阅读说明：本技术 一种聚酯树脂及其制备方法与应用 (Polyester resin and preparation method and application thereof ) 是由 虞明东 赵天豪 余德水 于 2021-08-09 设计创作，主要内容包括：本发明提供了一种聚酯树脂及其制备方法与应用,所述聚酯树脂由包括二元羧酸、双酚酸、二元醇、催化剂的原料通过逐步聚合法制备而得；所述聚酯树脂数均分子量为25000-40000,玻璃化转变温度为10-30℃,羟值2-10mgKOH/g；本发明中的聚酯树脂通过分布投料的方法合成,将双酚酸保留在聚酯链的端头,在树脂的端头含有苯环以及多个羟基,与固化剂反应后,能形成局部硬段,与聚酯主长链相对比较软,两者相互作用,弹性大大增加。相比于普通树脂而言,双酚酸的结构特殊,固化后能形成与PI膜能形成结构近似的官能团,增加其在PI膜等基材的附着力的同时兼顾耐溶剂性能与柔韧性的平衡。(The invention provides a polyester resin and a preparation method and application thereof, wherein the polyester resin is prepared from raw materials comprising dicarboxylic acid, diphenolic acid, dihydric alcohol and a catalyst by a step-by-step polymerization method; the number average molecular weight of the polyester resin is 25000-40000, the glass transition temperature is 10-30 ℃, and the hydroxyl value is 2-10 mgKOH/g; the polyester resin is synthesized by a distributed feeding method, diphenolic acid is kept at the end of a polyester chain, the end of the resin contains benzene rings and a plurality of hydroxyl groups, and after the resin reacts with a curing agent, a local hard segment can be formed and is relatively soft with a main polyester long chain, and the elasticity is greatly increased due to the interaction of the resin and the main polyester long chain. Compared with common resin, the diphenolic acid has a special structure, can form a functional group similar to the structure formed by a PI film after being cured, increases the adhesive force of the PI film and other base materials, and simultaneously considers the balance of solvent resistance and flexibility.)

1. The polyester resin is characterized by being prepared from raw materials comprising dicarboxylic acid, diphenolic acid, dihydric alcohol and a catalyst by a step-by-step polymerization method; the polyester resin has the number average molecular weight of 25000-40000, the glass transition temperature of 10-30 ℃ and the hydroxyl value of 2-10 mgKOH/g.

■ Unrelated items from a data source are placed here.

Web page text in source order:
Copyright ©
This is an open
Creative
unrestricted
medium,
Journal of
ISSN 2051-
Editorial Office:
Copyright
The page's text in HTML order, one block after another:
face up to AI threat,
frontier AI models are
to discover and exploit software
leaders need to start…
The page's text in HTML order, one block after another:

2. The polyester resin according to claim 1, wherein the molar content of the diol is 1.2 to 1.7 times the molar content of the dicarboxylic acid.

3. The polyester resin of claim 1, wherein the diphenolic acid is present in a molar amount of 5% to 15% of the dicarboxylic acid.

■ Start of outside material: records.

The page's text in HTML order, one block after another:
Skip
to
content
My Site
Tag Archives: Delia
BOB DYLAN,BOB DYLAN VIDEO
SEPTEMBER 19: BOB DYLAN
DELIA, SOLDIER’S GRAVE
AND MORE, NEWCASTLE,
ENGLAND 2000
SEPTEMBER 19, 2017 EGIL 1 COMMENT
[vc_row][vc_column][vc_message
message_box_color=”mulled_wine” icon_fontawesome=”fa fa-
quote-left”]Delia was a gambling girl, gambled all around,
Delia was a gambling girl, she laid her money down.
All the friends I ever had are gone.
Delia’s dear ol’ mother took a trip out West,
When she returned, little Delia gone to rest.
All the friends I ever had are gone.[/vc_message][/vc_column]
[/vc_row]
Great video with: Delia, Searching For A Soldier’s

4. The polyester resin of claim 1, wherein the dicarboxylic acid comprises one or more of terephthalic acid, isophthalic acid, naphthalene dicarboxylic acid, phthalic acid, adipic acid, azelaic acid, sebacic acid, 1, 4-cyclohexanedicarboxylic acid, maleic acid, fumaric acid, itaconic acid.

5. The polyester resin according to claim 1, wherein the dicarboxylic acid is terephthalic acid, isophthalic acid, and adipic acid; or terephthalic acid, isophthalic acid and sebacic acid; or terephthalic acid, phthalic acid and sebacic acid.

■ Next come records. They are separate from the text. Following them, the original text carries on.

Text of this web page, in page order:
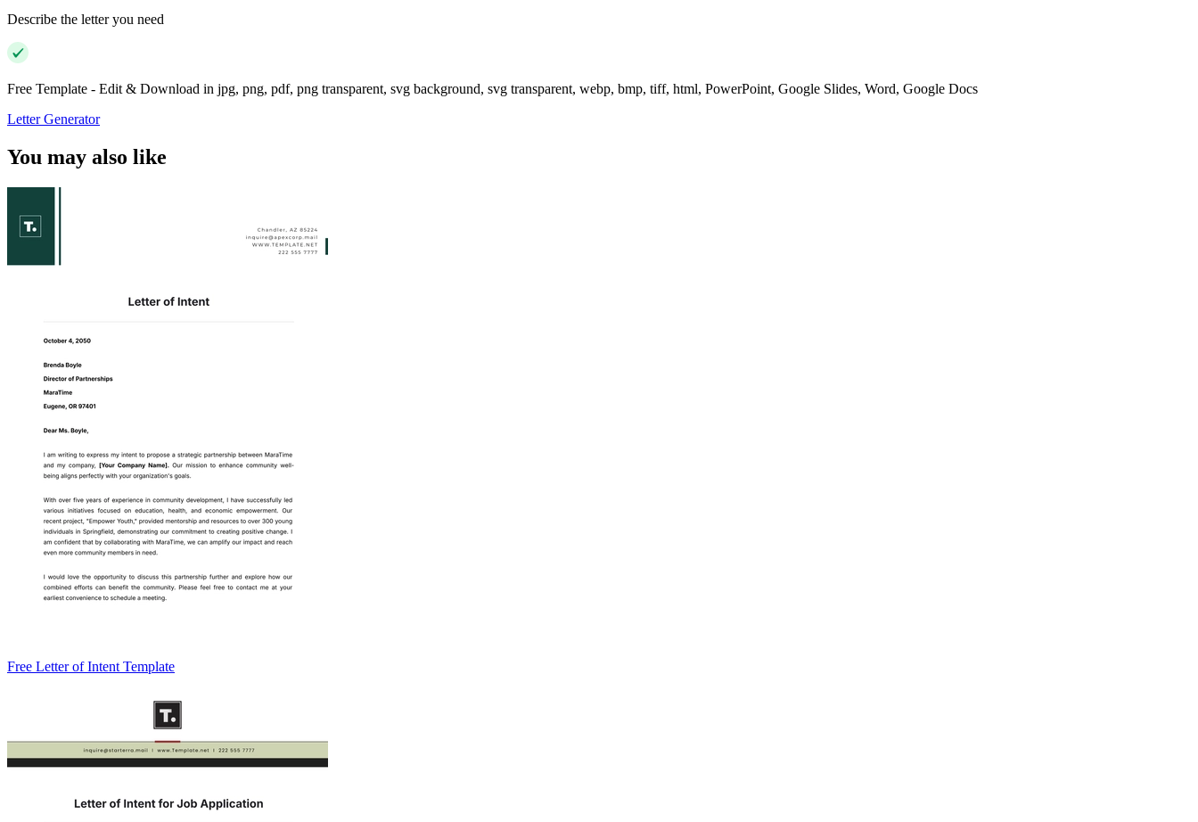
Describe the letter you need
Free Template - Edit & Download in jpg, png, pdf, png transparent, svg background, svg transparent, webp, bmp, tiff, html, PowerPoint, Google Slides, Word, Google Docs
Letter Generator
You may also like
Free Letter of Intent Template

6. The polyester resin according to claim 1, wherein the diol comprises one or more of ethylene glycol, 1, 2-propanediol, 1, 4-butanediol, 1, 3-propanediol, hexanediol, 1, 4-cyclohexanedimethanol, neopentyl glycol, 1, 6-hexanediol, isosorbide, tricyclodecanedimethanol, hydrogenated bisphenol a, and bisphenol a polyoxyethylene ether.

7. The polyester resin of claim 1, wherein the catalyst comprises one or more of tetrabutyl titanate, isopropyl titanate, zinc acetate, cobalt acetate, manganese acetate, antimony trioxide, antimony acetate, ethylene glycol antimony.

8. A method for preparing the polyester resin according to any one of claims 1 to 7, comprising the steps of:

A. putting dicarboxylic acid, diol and catalyst into a reaction kettle; under the protection of nitrogen, heating to the temperature of 220-240 ℃ for esterification reaction;

B. and (3) when the byproduct of the esterification reaction in the step A reaches a theoretical value, adding diphenolic acid, maintaining the temperature at 220-240 ℃, continuing the reaction for 1-3h, and then performing a reduced pressure reaction to obtain the polyester resin.

9. Use of a polyester resin according to any one of claims 1 to 7 in the preparation of a flexible ink.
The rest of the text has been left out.